The sections below explain why the combination makes sense, the low blood sugar question, and what to discuss with your prescriber 12.
If there is one reassurance to take from the outset, it is that you are not combining two medicines that the licence treats as a problem; you are using a pairing it explicitly anticipates and accommodates 1. That framing should make the rest of this guide feel less like a list of risks and more like a set of sensible, ordinary points about using the two well together 13.
How the two work differently
Part of why they combine well is that they work in different ways.
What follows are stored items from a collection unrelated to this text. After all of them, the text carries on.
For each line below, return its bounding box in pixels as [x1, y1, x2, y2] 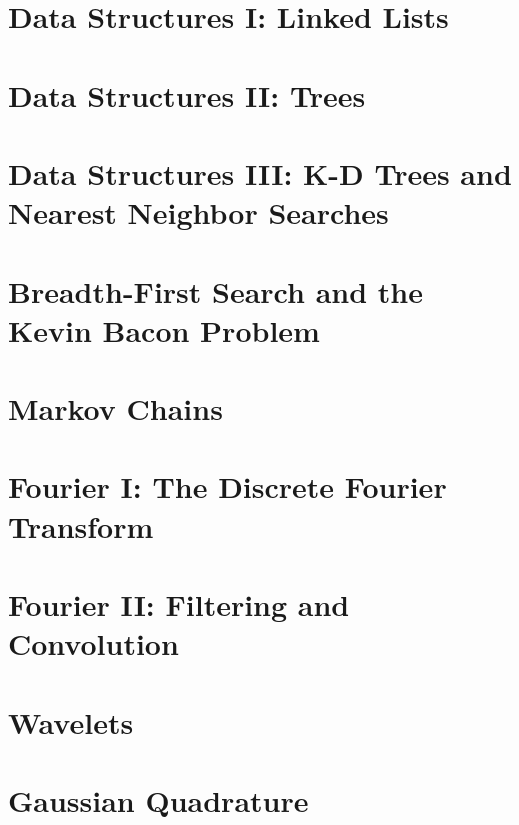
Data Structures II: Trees [8, 74, 366, 115]
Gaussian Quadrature [8, 779, 309, 820]
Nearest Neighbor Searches [8, 192, 389, 233]
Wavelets [8, 701, 134, 742]
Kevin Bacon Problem [8, 309, 320, 350]
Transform [8, 505, 154, 546]
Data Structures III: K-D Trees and [8, 152, 512, 193]
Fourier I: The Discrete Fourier [8, 466, 447, 507]
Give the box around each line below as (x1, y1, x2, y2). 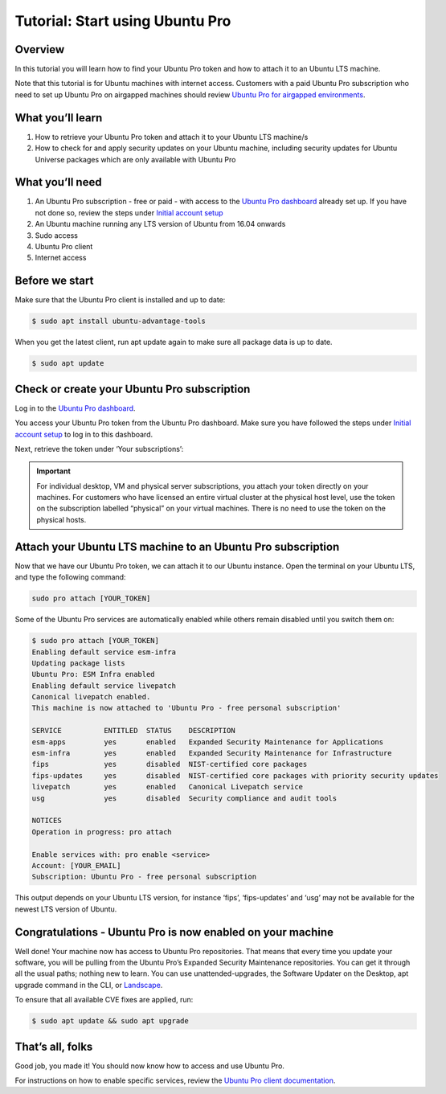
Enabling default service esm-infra (31, 647, 177, 657)
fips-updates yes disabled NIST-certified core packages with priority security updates (31, 771, 439, 780)
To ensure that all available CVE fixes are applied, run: (14, 995, 194, 1005)
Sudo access (35, 230, 78, 240)
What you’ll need (14, 175, 102, 189)
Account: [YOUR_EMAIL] (31, 861, 121, 870)
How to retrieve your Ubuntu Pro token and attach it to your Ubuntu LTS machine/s (35, 132, 309, 141)
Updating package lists (31, 658, 126, 667)
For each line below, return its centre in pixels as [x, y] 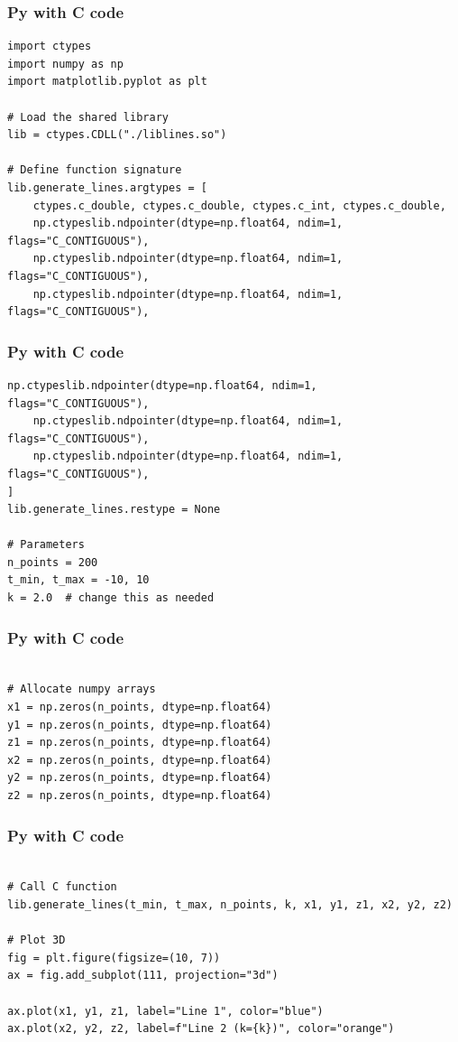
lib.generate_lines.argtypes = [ [107, 187]
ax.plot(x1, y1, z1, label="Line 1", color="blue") [165, 1011]
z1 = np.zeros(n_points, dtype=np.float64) [140, 743]
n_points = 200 [53, 562]
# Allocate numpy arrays [82, 689]
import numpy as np [65, 64]
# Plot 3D [37, 940]
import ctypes [50, 47]
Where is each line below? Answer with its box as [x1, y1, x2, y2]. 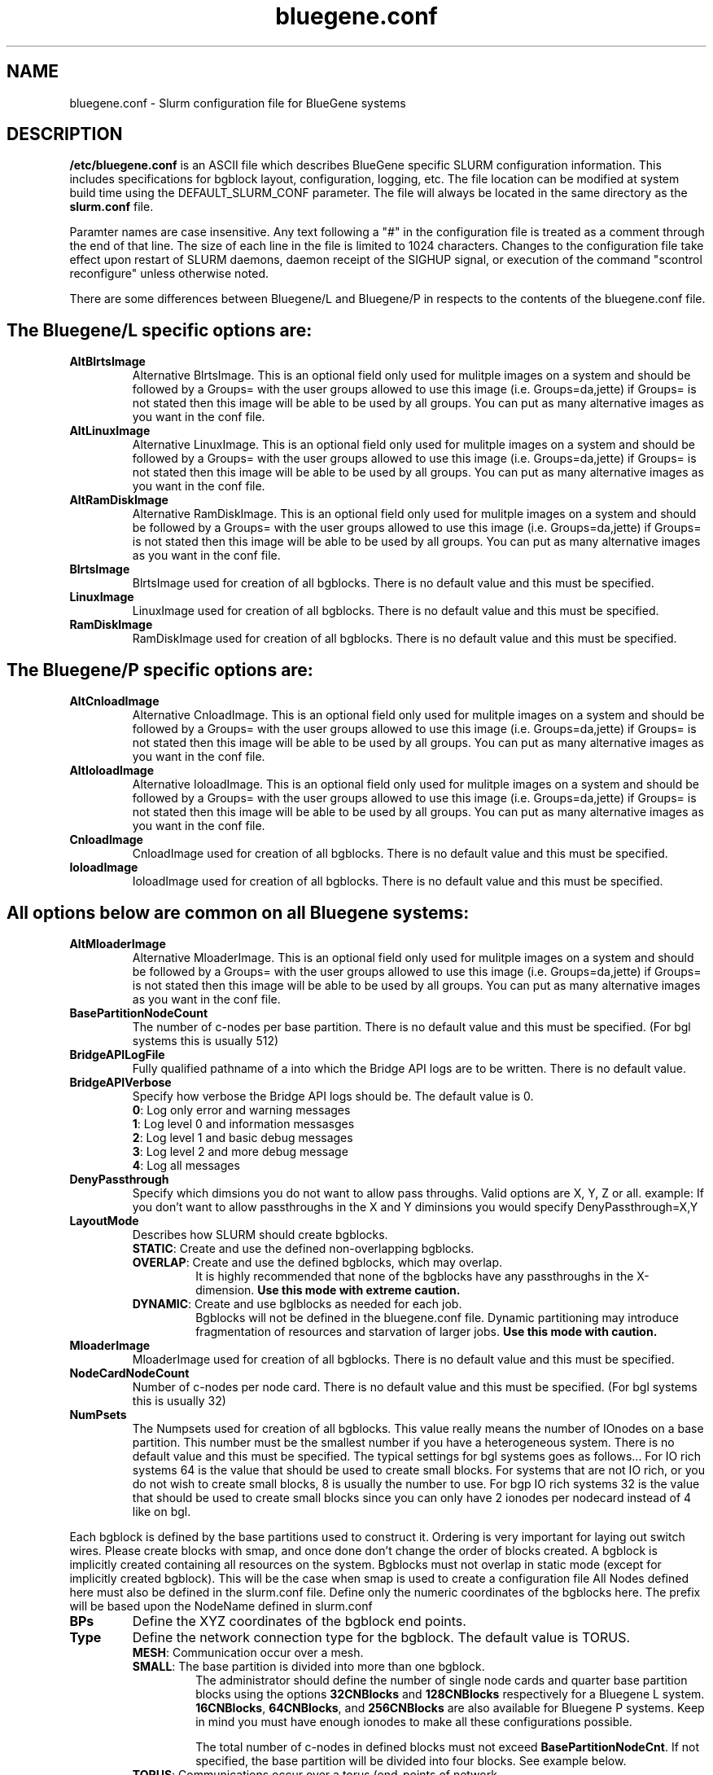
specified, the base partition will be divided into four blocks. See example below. [195, 1753, 627, 1768]
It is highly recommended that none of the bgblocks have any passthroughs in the [195, 1268, 634, 1283]
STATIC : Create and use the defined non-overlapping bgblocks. [132, 1241, 475, 1255]
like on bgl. [132, 1504, 191, 1518]
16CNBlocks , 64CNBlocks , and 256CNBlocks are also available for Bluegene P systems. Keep [195, 1700, 705, 1715]
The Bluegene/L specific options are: [7, 319, 313, 341]
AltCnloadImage [69, 694, 160, 709]
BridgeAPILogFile [69, 1047, 165, 1061]
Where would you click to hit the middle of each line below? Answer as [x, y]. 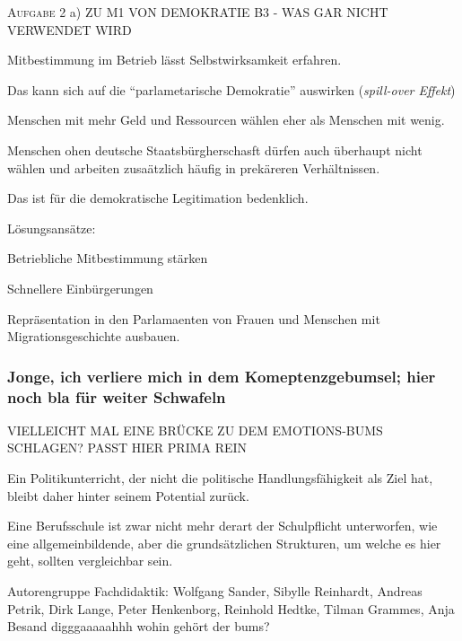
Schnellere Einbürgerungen [80, 288]
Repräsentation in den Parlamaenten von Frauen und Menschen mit [194, 318]
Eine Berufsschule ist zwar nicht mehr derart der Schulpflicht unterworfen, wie [222, 526]
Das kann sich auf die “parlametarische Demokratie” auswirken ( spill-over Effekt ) [231, 89]
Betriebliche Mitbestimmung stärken [108, 258]
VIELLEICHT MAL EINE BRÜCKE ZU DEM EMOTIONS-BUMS [195, 430]
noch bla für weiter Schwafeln [117, 396]
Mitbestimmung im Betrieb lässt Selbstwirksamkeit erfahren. [174, 60]

Tirzepatide is a GIP and GLP-1 receptor agonist: it acts on appetite regulation, slows gastric emptying, and improves the body's glucose-dependent insulin response, lowering blood sugar and reducing weight 1. Metformin works through different mechanisms to lower blood glucose.
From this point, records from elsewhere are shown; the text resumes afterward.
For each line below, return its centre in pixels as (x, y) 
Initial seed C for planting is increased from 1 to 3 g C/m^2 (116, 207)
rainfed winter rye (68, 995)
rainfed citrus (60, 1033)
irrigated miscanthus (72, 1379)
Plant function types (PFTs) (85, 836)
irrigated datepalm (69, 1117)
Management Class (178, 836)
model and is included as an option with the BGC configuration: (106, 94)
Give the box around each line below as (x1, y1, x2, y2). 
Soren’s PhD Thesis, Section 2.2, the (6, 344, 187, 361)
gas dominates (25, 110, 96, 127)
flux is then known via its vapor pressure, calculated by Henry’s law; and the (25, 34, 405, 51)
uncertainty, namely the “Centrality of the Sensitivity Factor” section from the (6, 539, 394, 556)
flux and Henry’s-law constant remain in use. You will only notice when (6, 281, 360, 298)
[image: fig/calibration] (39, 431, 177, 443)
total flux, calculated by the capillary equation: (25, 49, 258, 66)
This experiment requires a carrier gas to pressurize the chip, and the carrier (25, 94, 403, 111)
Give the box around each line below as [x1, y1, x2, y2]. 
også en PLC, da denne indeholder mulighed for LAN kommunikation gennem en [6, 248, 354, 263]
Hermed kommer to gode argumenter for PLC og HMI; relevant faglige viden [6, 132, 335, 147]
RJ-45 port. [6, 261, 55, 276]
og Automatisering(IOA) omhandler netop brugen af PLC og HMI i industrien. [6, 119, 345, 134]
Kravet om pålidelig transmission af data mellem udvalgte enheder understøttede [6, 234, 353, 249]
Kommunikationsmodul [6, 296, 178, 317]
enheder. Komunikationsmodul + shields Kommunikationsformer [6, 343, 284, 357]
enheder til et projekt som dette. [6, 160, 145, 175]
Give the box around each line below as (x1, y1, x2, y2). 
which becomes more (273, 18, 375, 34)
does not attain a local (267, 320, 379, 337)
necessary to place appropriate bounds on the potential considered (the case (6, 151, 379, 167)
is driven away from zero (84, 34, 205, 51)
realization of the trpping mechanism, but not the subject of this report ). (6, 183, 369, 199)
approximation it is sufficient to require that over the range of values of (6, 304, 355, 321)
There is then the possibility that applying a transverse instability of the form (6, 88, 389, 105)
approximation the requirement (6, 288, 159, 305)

Because their mechanisms differ, using them together can address blood sugar and weight through complementary routes rather than duplicating the same action 1. This is the rationale behind the licence allowing tirzepatide to be added to existing metformin 1.
For someone with type 2 diabetes, that complementary effect is the point of the combination; for weight management specifically, the relevance depends on whether you also have diabetes or prediabetes, which is a conversation for your prescriber 13.
It is worth being clear about who this combination is actually for, since this is a weight-loss guide. Metformin is a diabetes medicine, so the people most likely to be on both are those who have type 2 diabetes or prediabetes alongside their weight, rather than everyone using Mounjaro for weight management 1. If you are using Mounjaro purely for weight management and do not have diabetes, metformin is not something you would typically be taking, and this guide is most relevant if you already take it 13. Either way, the reassuring point is that the two are compatible and that the licence anticipates them being used together, so this is a recognised pairing rather than an off-label improvisation 1.
What the SmPC says about combining them
The key practical instruction is simple: when tirzepatide is added to existing metformin, the metformin dose can be continued without automatic adjustment 1. This contrasts with the advice for a sulphonylurea or insulin, where a dose reduction may be considered to reduce the risk of low blood sugar 1.
So metformin sits in the lower-risk category when combined with tirzepatide, which is why no routine dose change is built in 12. That said, any decision about your diabetes medicines, including whether metformin is still needed as treatment progresses, is for your prescriber to make 3.
The general interaction point also applies: tirzepatide delays gastric emptying and can affect the absorption of oral medicines, most noticeably at the start of treatment, though metformin is not flagged as a narrow-therapeutic-index drug requiring special monitoring like warfarin or digoxin 1.
So when you put the SmPC's statements together, the picture is straightforward and reassuring: the combination is anticipated by the licence, the metformin dose is continued, the hypoglycaemia risk is low, and there is no special monitoring required for the pairing itself 12. What that leaves is ordinary good practice, telling your prescriber what you take and letting them manage your diabetes treatment as a whole, rather than any interaction-specific precaution 13.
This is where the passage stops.